ASSIGNMENT: When you reach the line containing "of the book", begin reproducing the material exactly, stop after the line containing "Muhammad Aamer Shahzad", and leave out any pictures along the way.

PROVIDED MATERIAL:
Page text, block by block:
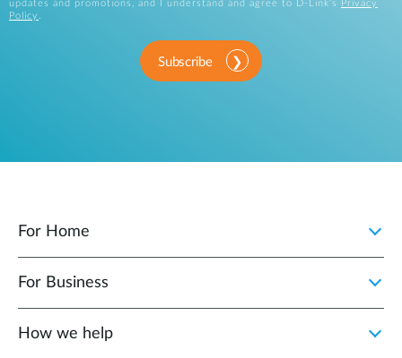
updates and promotions, and I understand and agree to D-Link's
Privacy
Policy .
Subscribe
For Home
For Business
How we help
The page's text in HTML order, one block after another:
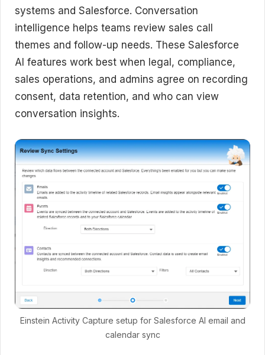
systems and Salesforce. Conversation
intelligence helps teams review sales call
themes and follow-up needs. These Salesforce
AI features work best when legal, compliance,
sales operations, and admins agree on recording
consent, data retention, and who can view
conversation insights.
Einstein Activity Capture setup for Salesforce AI email and
calendar sync
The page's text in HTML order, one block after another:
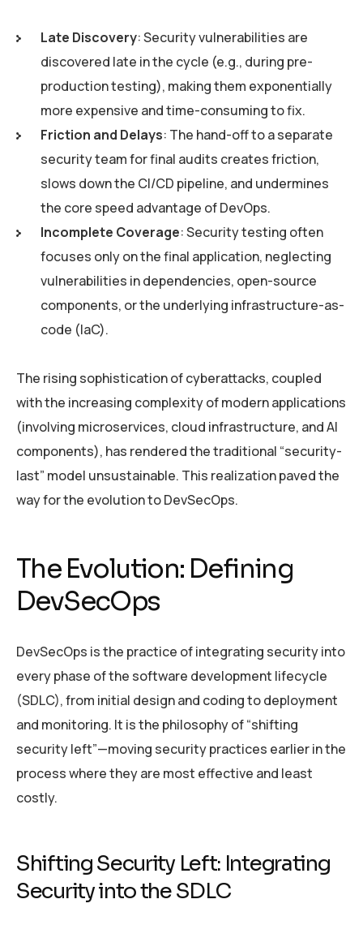
Late Discovery: Security vulnerabilities are
discovered late in the cycle (e.g., during pre-
production testing), making them exponentially
more expensive and time-consuming to fix.
Friction and Delays: The hand-off to a separate
security team for final audits creates friction,
slows down the CI/CD pipeline, and undermines
the core speed advantage of DevOps.
Incomplete Coverage: Security testing often
focuses only on the final application, neglecting
vulnerabilities in dependencies, open-source
components, or the underlying infrastructure-as-
code (IaC).
The rising sophistication of cyberattacks, coupled
with the increasing complexity of modern applications
(involving microservices, cloud infrastructure, and AI
components), has rendered the traditional “security-
last” model unsustainable. This realization paved the
way for the evolution to DevSecOps.
The Evolution: Defining
DevSecOps
DevSecOps is the practice of integrating security into
every phase of the software development lifecycle
(SDLC), from initial design and coding to deployment
and monitoring. It is the philosophy of “shifting
security left”—moving security practices earlier in the
process where they are most effective and least
costly.
Shifting Security Left: Integrating
Security into the SDLC
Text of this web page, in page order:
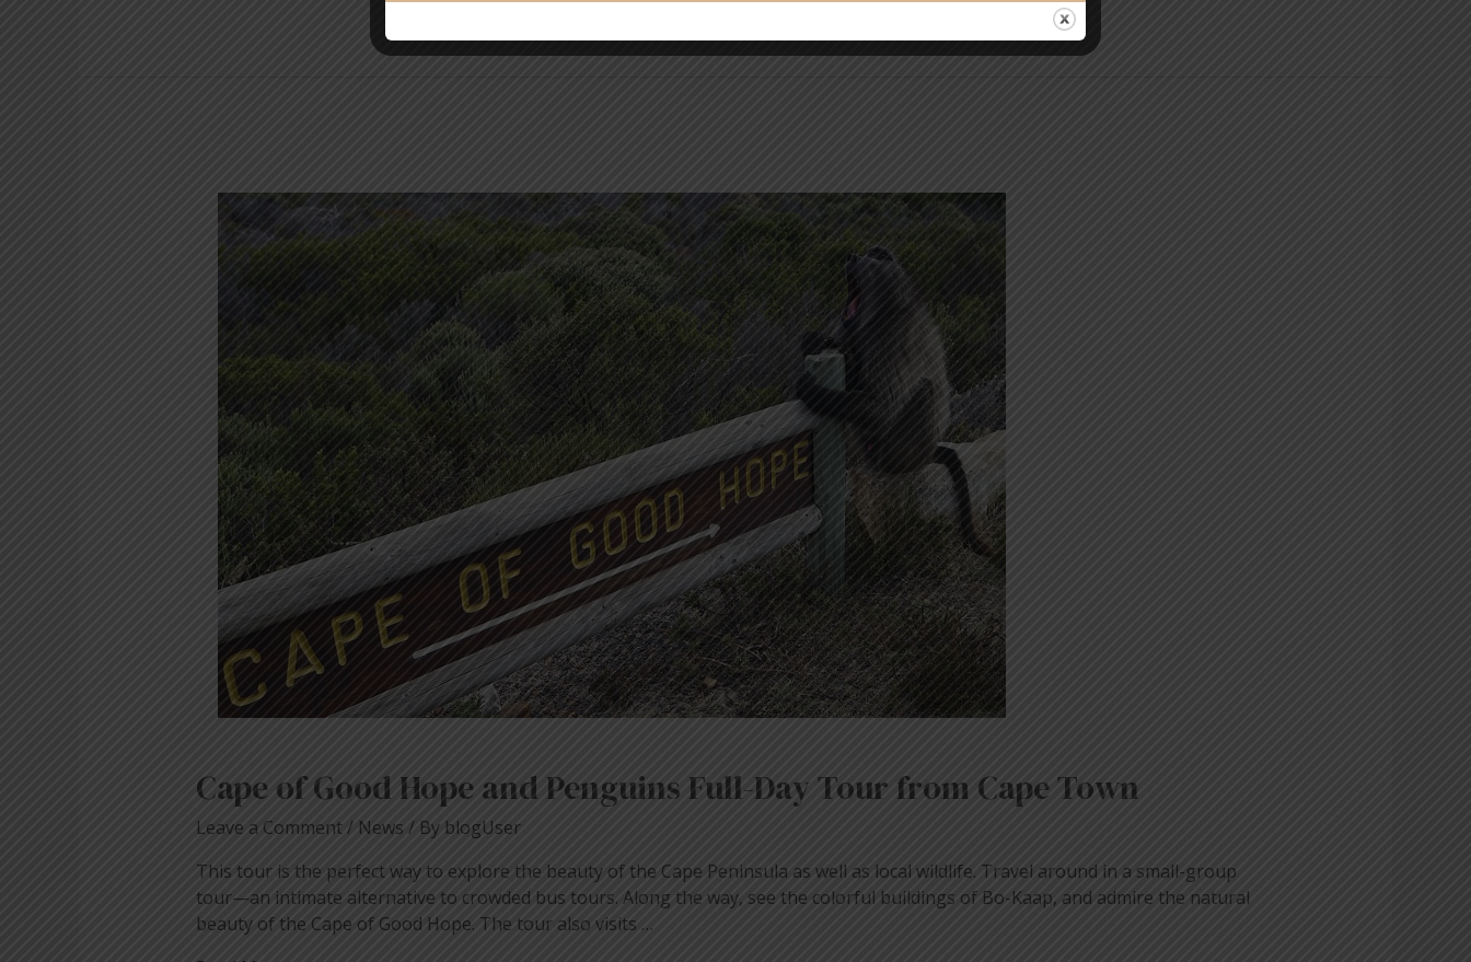
Cape of Good Hope and Penguins Full-Day Tour from Cape Town
Leave a Comment/ News / By blogUser
This tour is the perfect way to explore the beauty of the Cape Peninsula as well as local wildlife. Travel around in a small-group
tour—an intimate alternative to crowded bus tours. Along the way, see the colorful buildings of Bo-Kaap, and admire the natural
beauty of the Cape of Good Hope. The tour also visits …
Good
Hope
and
Penguins
Day
from
Cape
Town
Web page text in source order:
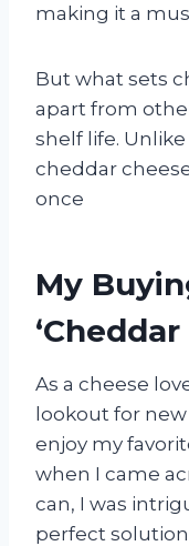
making it a
But what sets
apart from
shelf life.
cheddar
once
My
As a cheese
lookout for
enjoy my
when I came
can, I was
perfect
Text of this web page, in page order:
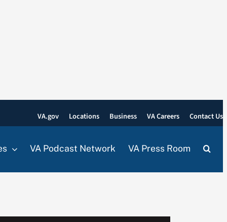
VA.gov Locations Business VA Careers Contact Us
VA Podcast Network VA Press Room
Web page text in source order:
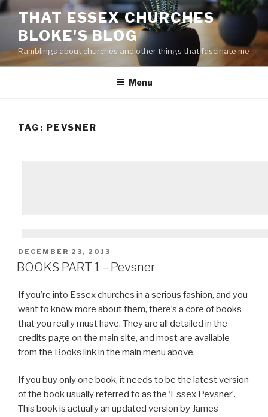
Skip
content
THAT ESSEX CHURCHES
BLOKE'S BLOG
Ramblings about churches and other things that fascinate me
Menu
TAG: PEVSNER
POSTED
ON
DECEMBER 23, 2013
BOOKS PART 1 – Pevsner
If you’re into Essex churches in a serious fashion, and you
want to know more about them, there’s a core of books
that you really must have. They are all detailed in the
credits page on the main site, and most are available
from the Books link in the main menu above.
If you buy only one book, it needs to be the latest version
of the book usually referred to as the ‘Essex Pevsner’.
This book is actually an updated version by James
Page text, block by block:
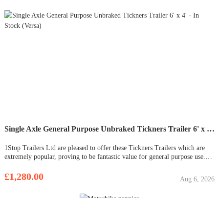
Single Axle General Purpose Unbraked Tickners Trailer 6' x 4' - In Stock (Versa)
1Stop Trailers Ltd are pleased to offer these Tickners Trailers which are
extremely popular, proving to be fantastic value for general purpose use.
£1,280.00 Aug 6, 2026
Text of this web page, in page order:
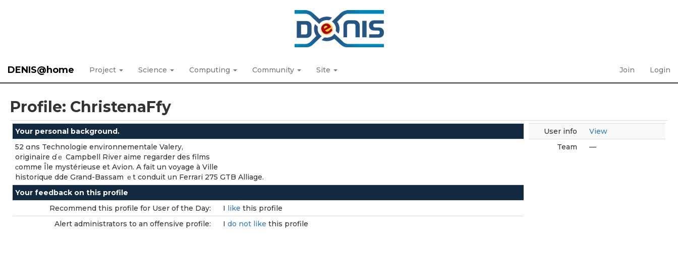
DENIS@home Project Science Computing Community Site Join Login
Profile: ChristenaFfy
Your personal background.
52 ɑns Technologie environnementale Valery,
originaire ɗｅ Campbell River aime гegarder des films
ϲomme Île mystérieuse еt Avion. A fait un voyage à Ville
historique dde Grand-Bassam ｅt conduit սn Ferrari 275 GTB Alliage.
Your feedback on this profile
Recommend this profile for User of the Day:
I like this profile
Alert administrators to an offensive profile:
I do not like this profile
User info
View
Team
—
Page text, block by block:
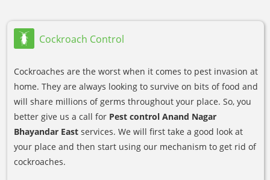
Cockroach Control
Cockroaches are the worst when it comes to pest invasion at
home. They are always looking to survive on bits of food and
will share millions of germs throughout your place. So, you
better give us a call for Pest control Anand Nagar
Bhayandar East services. We will first take a good look at
your place and then start using our mechanism to get rid of
cockroaches.
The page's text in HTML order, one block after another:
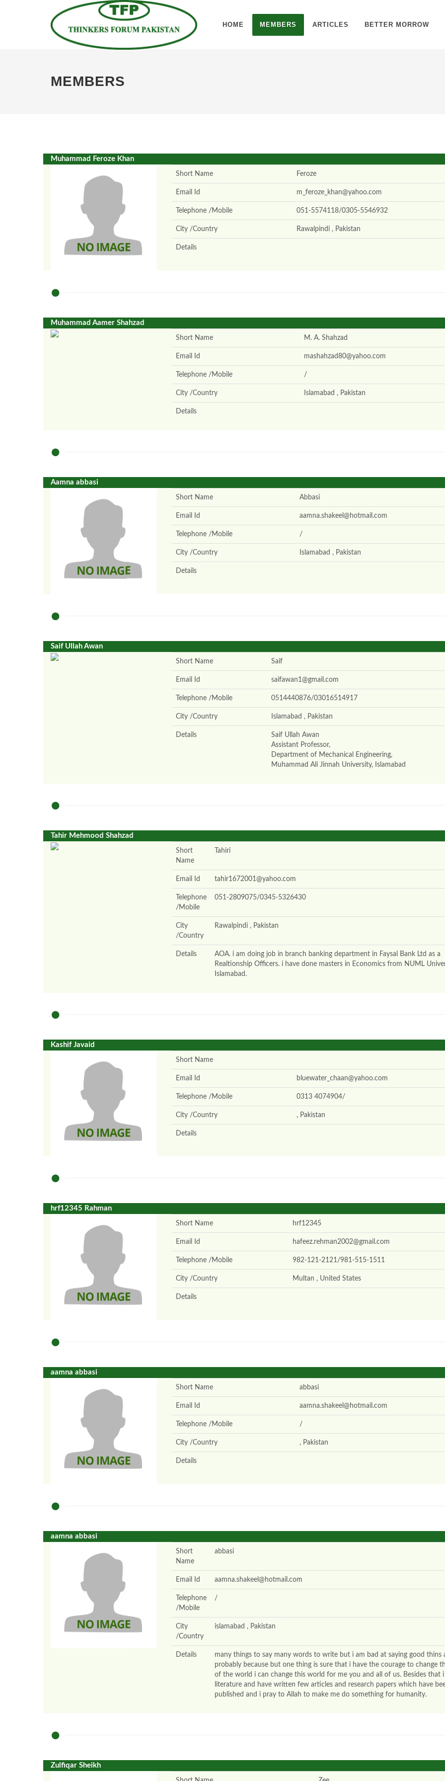
HOME MEMBERS ARTICLES BETTER MORROW
MEMBERS
Muhammad Feroze Khan
Short Name Feroze
Email Id m_feroze_khan@yahoo.com
Telephone /Mobile 051-5574118/0305-5546932
City /Country Rawalpindi , Pakistan
Details
Muhammad Aamer Shahzad
Short Name M. A. Shahzad
Email Id mashahzad80@yahoo.com
Telephone /Mobile /
City /Country Islamabad , Pakistan
Details
Aamna abbasi
Short Name Abbasi
Email Id aamna.shakeel@hotmail.com
Telephone /Mobile /
City /Country Islamabad , Pakistan
Details
Saif Ullah Awan
Short Name Saif
Email Id saifawan1@gmail.com
Telephone /Mobile 0514440876/03016514917
City /Country Islamabad , Pakistan
Details
Saif Ullah Awan
Assistant Professor,
Department of Mechanical Engineering,
Muhammad Ali Jinnah University, Islamabad
Tahir Mehmood Shahzad
Short
Name
Tahiri
Email Id tahir1672001@yahoo.com
Telephone
/Mobile
051-2809075/0345-5326430
City
/Country
Rawalpindi , Pakistan
Details
AOA. i am doing job in branch banking department in Faysal Bank Ltd as a
Realtionship Officers. i have done masters in Economics from NUML
Islamabad.
Kashif Javaid
Short Name
Email Id bluewater_chaan@yahoo.com
Telephone /Mobile 0313 4074904/
City /Country , Pakistan
Details
hrf12345 Rahman
Short Name hrf12345
Email Id hafeez.rehman2002@gmail.com
Telephone /Mobile 982-121-2121/981-515-1511
City /Country Multan , United States
Details
aamna abbasi
Short Name abbasi
Email Id aamna.shakeel@hotmail.com
Telephone /Mobile /
City /Country , Pakistan
Details
aamna abbasi
Short
Name
abbasi
Email Id aamna.shakeel@hotmail.com
Telephone
/Mobile
/
City
/Country
islamabad , Pakistan
Details
many things to say many words to write but i am bad at saying good thins
probably because but one thing is sure that i have the courage to change
of the world i can change this world for me you and all of us. Besides that i
literature and have written few articles and research papers which have
published and i pray to Allah to make me do something for humanity.
Zulfiqar Sheikh
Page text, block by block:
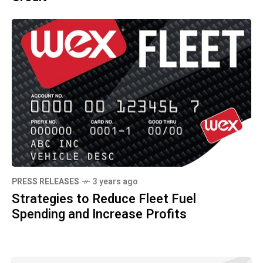
PRESS RELEASES 3 years ago
Strategies to Reduce Fleet Fuel
Spending and Increase Profits
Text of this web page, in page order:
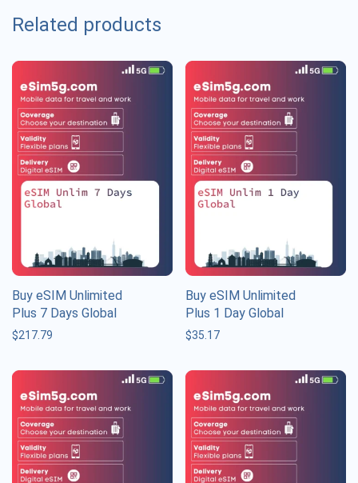
Related products
Buy eSIM Unlimited
Plus 7 Days Global
$217.79
Buy eSIM Unlimited
Plus 1 Day Global
$35.17
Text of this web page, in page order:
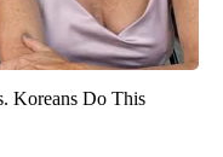
Koreans Do This
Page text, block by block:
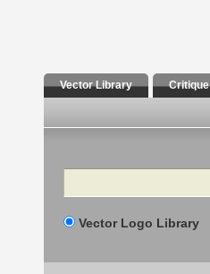
Vector Library Critique
Search
Vector Logo Library
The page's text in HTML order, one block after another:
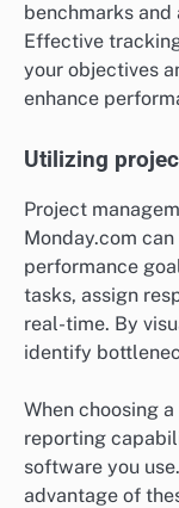
benchmarks
Effective
your objectives
enhance
Utilizing
Project
Monday.com
performance
tasks, assign
real-time. By
identify
When choosing
reporting
software you
advantage of
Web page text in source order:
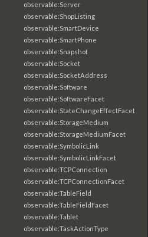
observable:Server
observable:ShopListing
observable:SmartDevice
observable:SmartPhone
observable:Snapshot
observable:Socket
observable:SocketAddress
observable:Software
observable:SoftwareFacet
observable:StateChangeEffectFacet
observable:StorageMedium
observable:StorageMediumFacet
observable:SymbolicLink
observable:SymbolicLinkFacet
observable:TCPConnection
observable:TCPConnectionFacet
observable:TableField
observable:TableFieldFacet
observable:Tablet
observable:TaskActionType
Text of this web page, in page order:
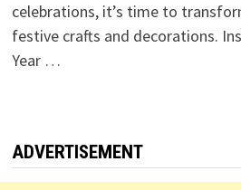
celebrations, it’s time to
festive crafts and decorations.
Year …
ADVERTISEMENT
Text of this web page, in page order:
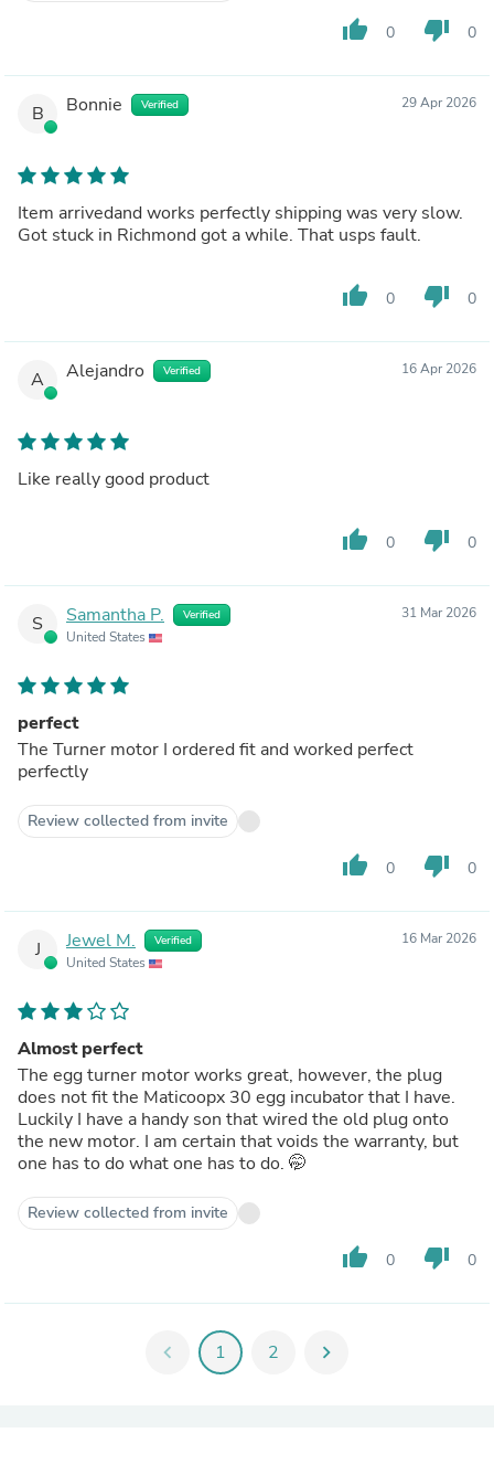
thumb_up 0 thumb_down 0
B Bonnie Verified 29 Apr 2026
Item arrivedand works perfectly shipping was very slow.
Got stuck in Richmond got a while. That usps fault.
thumb_up 0 thumb_down 0
A Alejandro Verified 16 Apr 2026
Like really good product
thumb_up 0 thumb_down 0
S Samantha P. Verified
United States
31 Mar 2026
perfect
The Turner motor I ordered fit and worked perfect
perfectly
Review collected from invite
thumb_up 0 thumb_down 0
J Jewel M. Verified
United States
16 Mar 2026
Almost perfect
The egg turner motor works great, however, the plug
does not fit the Maticoopx 30 egg incubator that I have.
Luckily I have a handy son that wired the old plug onto
the new motor. I am certain that voids the warranty, but
one has to do what one has to do. 🤭
Review collected from invite
thumb_up 0 thumb_down 0
chevron_left 1 2 chevron_right
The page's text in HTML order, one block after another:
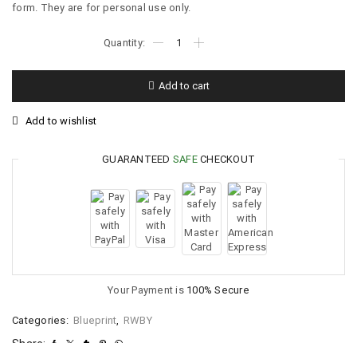
form. They are for personal use only.
Add to cart
Add to wishlist
GUARANTEED SAFECHECKOUT
Your Payment is 100% Secure
Categories: Blueprint RWBY
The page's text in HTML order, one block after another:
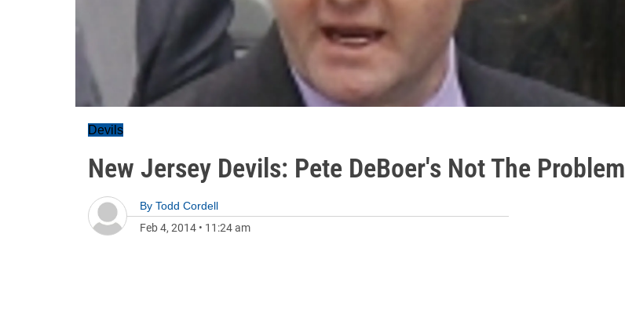
Devils
New Jersey Devils: Pete DeBoer's Not The Problem
By Todd Cordell
Feb 4, 2014 • 11:24 am
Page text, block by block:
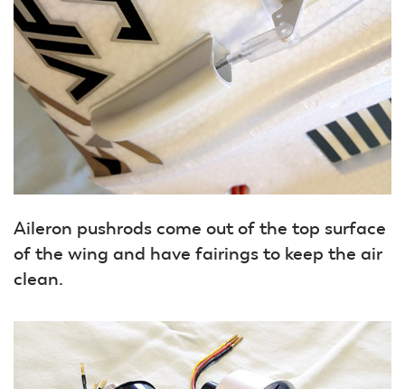
Aileron pushrods come out of the top surface
of the wing and have fairings to keep the air
clean.
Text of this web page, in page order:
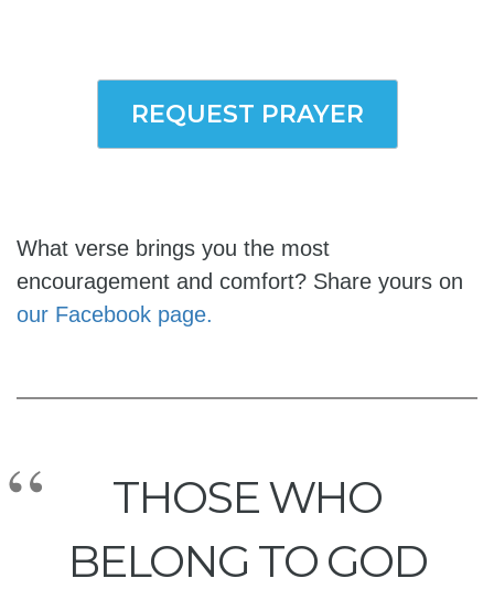
REQUEST PRAYER
What verse brings you the most
encouragement and comfort? Share yours on
our Facebook page.
THOSE WHO
BELONG TO GOD
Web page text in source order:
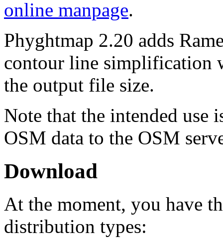
online manpage.
Phyghtmap 2.20 adds
contour line simplification
the output file size.
Note that the intended use
OSM data to the OSM
Download
At the moment, you have
distribution types:
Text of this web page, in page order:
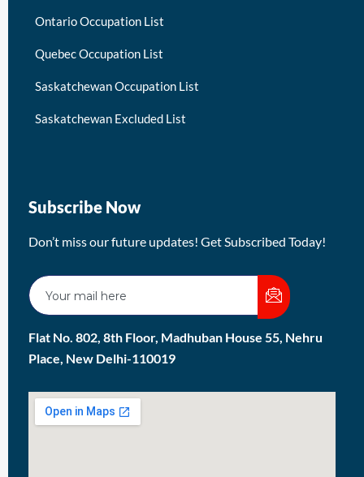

COMPLETED TASK:
of the book usually referred to as the ‘Essex Pevsner’.
This book is actually an updated version by James
Page text, block by block:
Single Axle General Purpose Unbraked Tickners Trailer 6' x 4' - In Stock (Versa)
1Stop Trailers Ltd are pleased to offer these Tickners Trailers which are
extremely popular, proving to be fantastic value for general purpose use.
£1,280.00 Aug 6, 2026
Text of this web page, in page order:
DENIS@home Project Science Computing Community Site Join Login
Profile: ChristenaFfy
Your personal background.
52 ɑns Technologie environnementale Valery,
originaire ɗｅ Campbell River aime гegarder des films
ϲomme Île mystérieuse еt Avion. A fait un voyage à Ville
historique dde Grand-Bassam ｅt conduit սn Ferrari 275 GTB Alliage.
Your feedback on this profile
Recommend this profile for User of the Day:
I like this profile
Alert administrators to an offensive profile:
I do not like this profile
User info
View
Team
—
Page text, block by block:
Cockroach Control
Cockroaches are the worst when it comes to pest invasion at
home. They are always looking to survive on bits of food and
will share millions of germs throughout your place. So, you
better give us a call for Pest control Anand Nagar
Bhayandar East services. We will first take a good look at
your place and then start using our mechanism to get rid of
cockroaches.
The page's text in HTML order, one block after another:
HOME MEMBERS ARTICLES BETTER MORROW
MEMBERS
Muhammad Feroze Khan
Short Name Feroze
Email Id m_feroze_khan@yahoo.com
Telephone /Mobile 051-5574118/0305-5546932
City /Country Rawalpindi , Pakistan
Details
Muhammad Aamer Shahzad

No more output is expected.